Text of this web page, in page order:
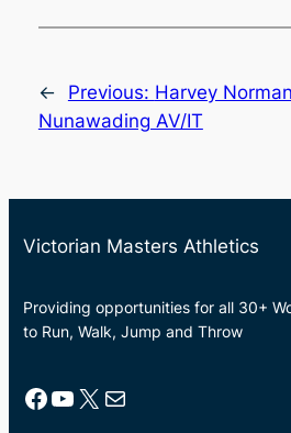
← Previous: Harvey Norman
Nunawading AV/IT
Victorian Masters Athletics
Providing opportunities for all 30+
to Run, Walk, Jump and Throw
Facebook YouTube X Mail
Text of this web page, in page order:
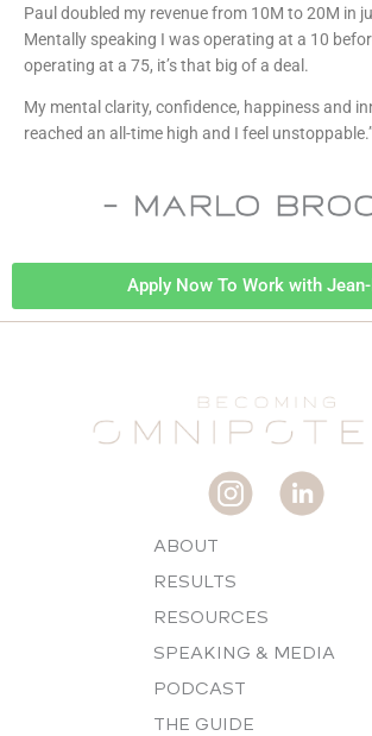
Paul doubled my revenue from 10M to 20M in
Mentally speaking I was operating at a 10
operating at a 75, it’s that big of a deal.
My mental clarity, confidence, happiness and
reached an all-time high and I feel
Apply Now To Work with Jean-
ABOUT
RESULTS
RESOURCES
SPEAKING & MEDIA
PODCAST
THE GUIDE
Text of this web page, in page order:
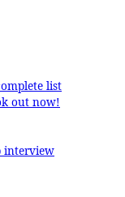
list
out now!
interview
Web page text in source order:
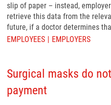
slip of paper – instead,
retrieve this data from the
future, if a doctor determines
EMPLOYEES
EMPLOYERS
Surgical masks do
payment
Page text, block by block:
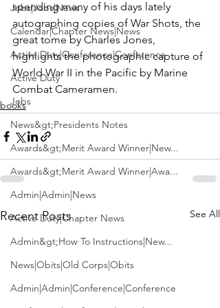
Jobs|Jobs|News
Calendar|Chapter News|News
Active Duty|Conference|Conference
Active Duty
Jobs
News&gt;Presidents Notes
Awards&gt;Merit Award Winner|New...
Awards&gt;Merit Award Winner|Awa...
Admin|Admin|News
Active Duty|Chapter News
Admin&gt;How To Instructions|New...
News|Obits|Old Corps|Obits
Admin|Admin|Conference|Conference
spending many of his days lately
autographing copies of War Shots, the
great tome by Charles Jones,
highlights the photographic capture of
World War II in the Pacific by Marine
Combat Cameramen.
books
Recent Posts See All
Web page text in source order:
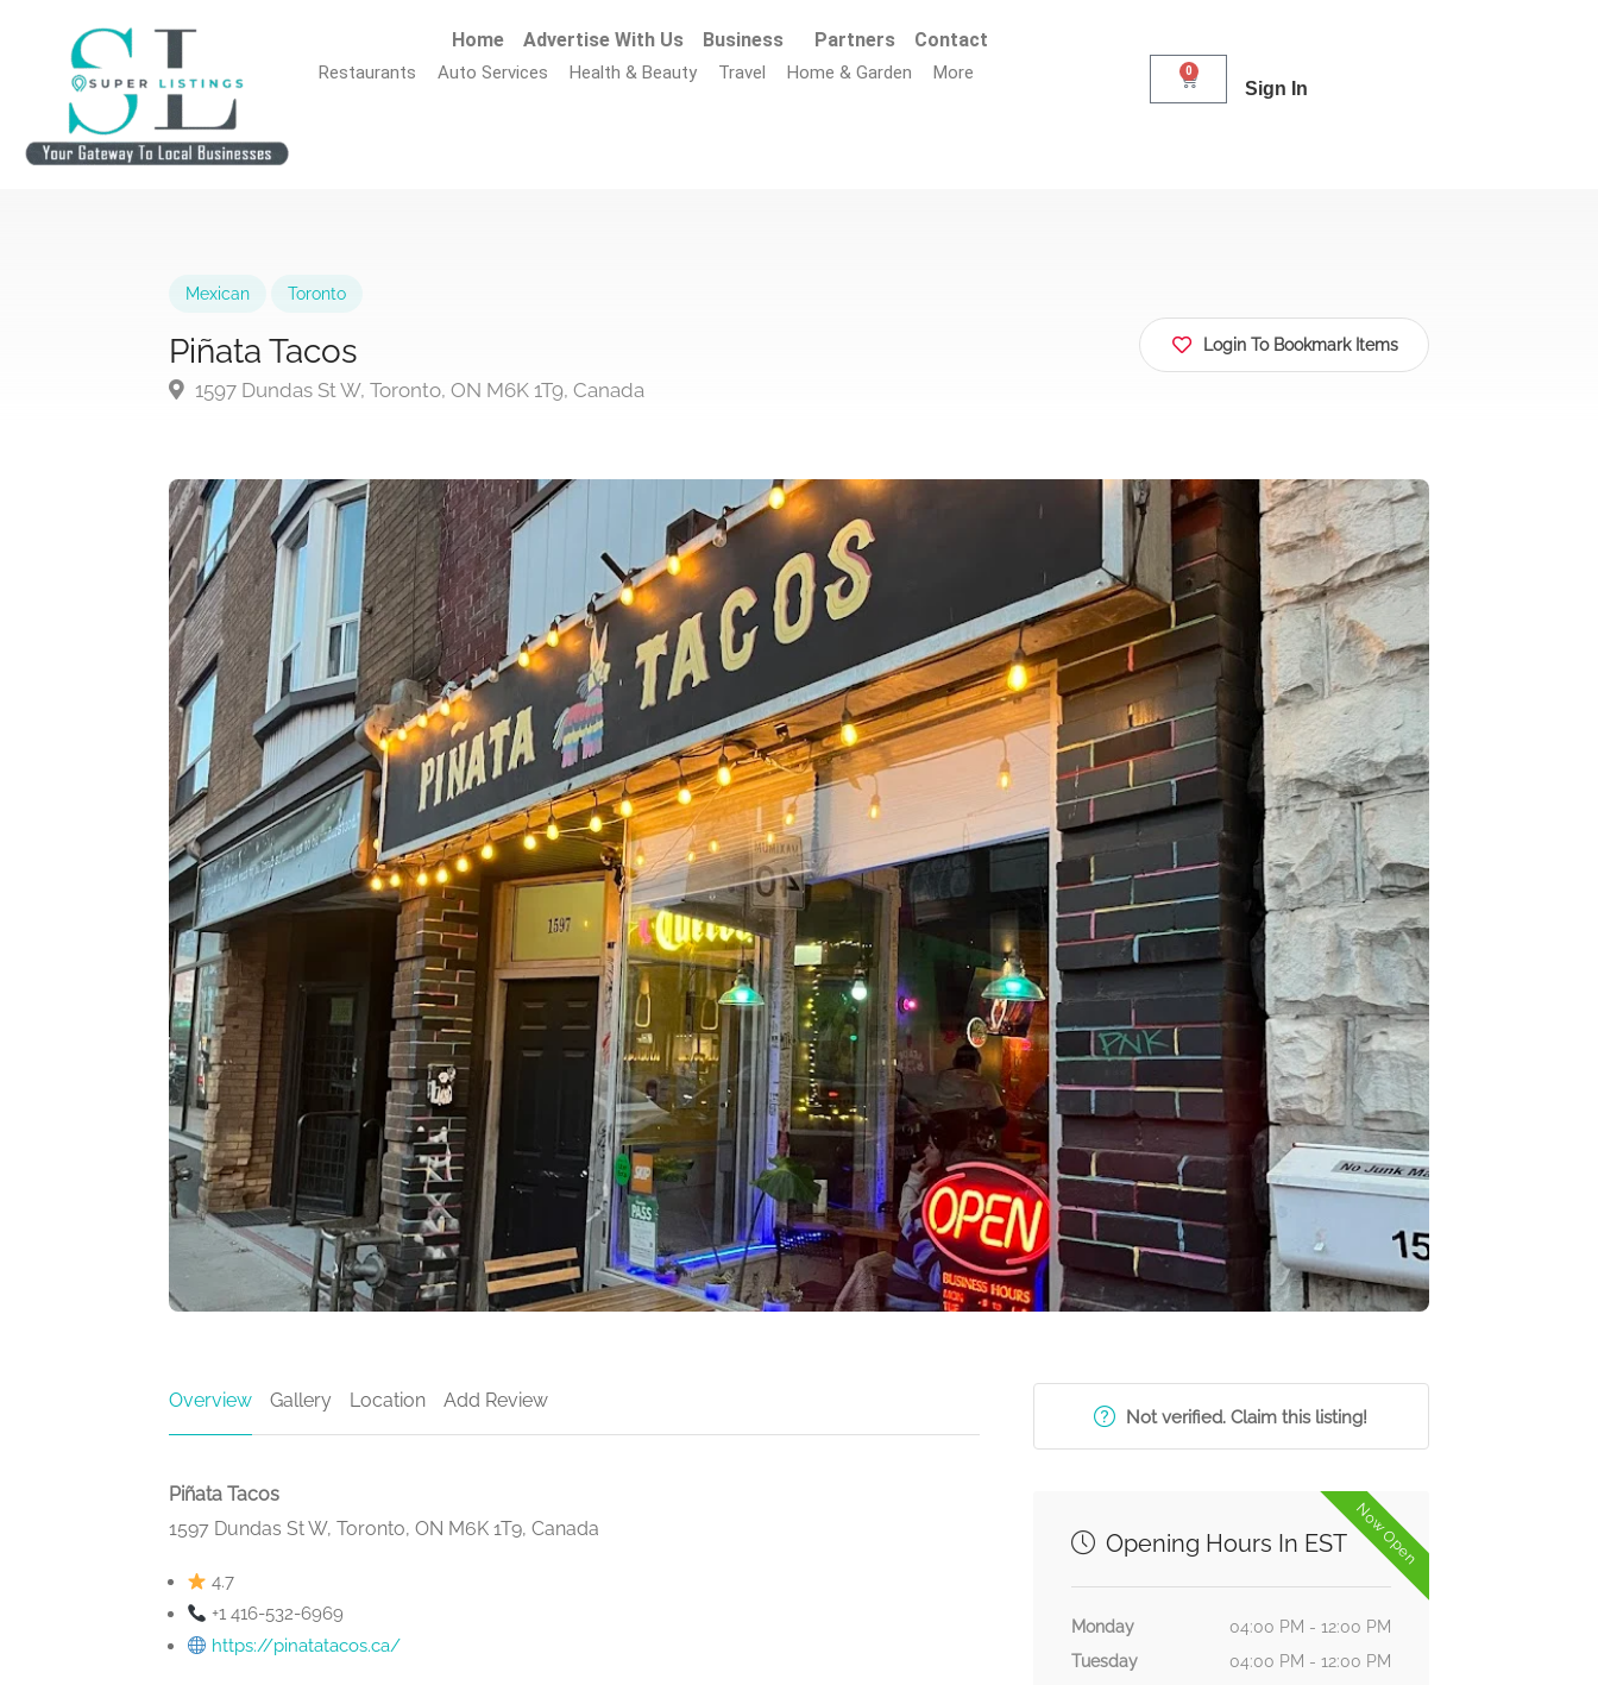
Home Advertise With Us Business Partners Contact
Restaurants Auto Services Health & Beauty Travel Home & Garden More 0
Sign In
Mexican Toronto
Piñata Tacos
1597 Dundas St W, Toronto, ON M6K 1T9, Canada
Login To Bookmark Items
Overview Gallery Location Add Review
Piñata Tacos
1597 Dundas St W, Toronto, ON M6K 1T9, Canada
4.7
+1 416-532-6969
https://pinatatacos.ca/
Not verified. Claim this listing!
Now Open
Opening Hours In EST
Monday
04:00 PM - 12:00 PM
Tuesday
04:00 PM - 12:00 PM
########################################
* [EXERCISE INSTRUCTIONS]
Retype each record exactly as it appears above and drop the images.

* [ANSWER TO THIS TASK]
Text of this web page, in page order:
← Previous: Harvey Norman
Nunawading AV/IT
Victorian Masters Athletics
Providing opportunities for all 30+
to Run, Walk, Jump and Throw
Facebook YouTube X Mail
Text of this web page, in page order:
Paul doubled my revenue from 10M to 20M in
Mentally speaking I was operating at a 10
operating at a 75, it’s that big of a deal.
My mental clarity, confidence, happiness and
reached an all-time high and I feel
Apply Now To Work with Jean-
ABOUT
RESULTS
RESOURCES
SPEAKING & MEDIA
PODCAST
THE GUIDE
Text of this web page, in page order:
list
out now!
interview
Web page text in source order:
slip of paper – instead,
retrieve this data from the
future, if a doctor determines
EMPLOYEES
EMPLOYERS
Surgical masks do
payment
Page text, block by block:
Jobs|Jobs|News
Calendar|Chapter News|News
Active Duty|Conference|Conference
Active Duty
Jobs
News&gt;Presidents Notes
Awards&gt;Merit Award Winner|New...
Awards&gt;Merit Award Winner|Awa...
Admin|Admin|News
Active Duty|Chapter News
Admin&gt;How To Instructions|New...
News|Obits|Old Corps|Obits
Admin|Admin|Conference|Conference
spending many of his days lately
autographing copies of War Shots, the
great tome by Charles Jones,
highlights the photographic capture of
World War II in the Pacific by Marine
Combat Cameramen.
books
Recent Posts See All
Web page text in source order:
Home Advertise With Us Business Partners Contact
Restaurants Auto Services Health & Beauty Travel Home & Garden More 0
Sign In
Mexican Toronto
Piñata Tacos
1597 Dundas St W, Toronto, ON M6K 1T9, Canada
Login To Bookmark Items
Overview Gallery Location Add Review
Piñata Tacos
1597 Dundas St W, Toronto, ON M6K 1T9, Canada
4.7
+1 416-532-6969
https://pinatatacos.ca/
Not verified. Claim this listing!
Now Open
Opening Hours In EST
Monday
04:00 PM - 12:00 PM
Tuesday
04:00 PM - 12:00 PM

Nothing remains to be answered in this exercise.